I'm not sure if this is possible to make the Python package aware of a system install of FFMPEG for this to work in yark. I also think this would require some changes in the web server and the checks for a video already downloaded since MP4 format is assumed.
Yeah ffmpeg might be annoying to download.

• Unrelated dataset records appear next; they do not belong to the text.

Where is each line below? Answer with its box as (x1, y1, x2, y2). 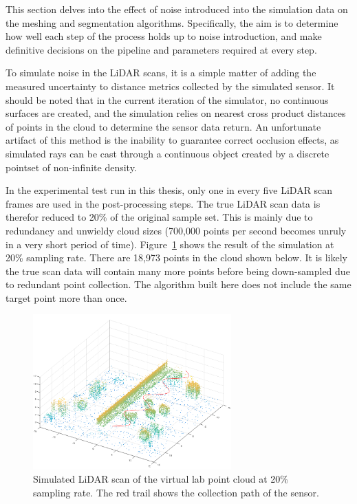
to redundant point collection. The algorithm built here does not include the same (6, 277, 351, 292)
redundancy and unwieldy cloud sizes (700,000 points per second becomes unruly (6, 223, 347, 237)
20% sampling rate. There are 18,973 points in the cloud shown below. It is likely (6, 250, 348, 265)
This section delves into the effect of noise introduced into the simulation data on (6, 2, 348, 16)
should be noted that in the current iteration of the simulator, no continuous (6, 92, 329, 107)
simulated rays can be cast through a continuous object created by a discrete (6, 146, 329, 160)
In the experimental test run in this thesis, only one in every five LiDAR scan (6, 183, 333, 197)
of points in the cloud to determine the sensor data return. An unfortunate (6, 119, 321, 133)

I'll patch now and figure out implementing FFMPEG in 1.3 because videos being limited at a 720p isn't great.
I'm fine with the archiver using any popular format, probably whatever the native html <video>
tag supports as a general benchmark.
You could just opportunistically use ffmpeg
if it's already installed on the PATH, otherwise keep doing it the current way.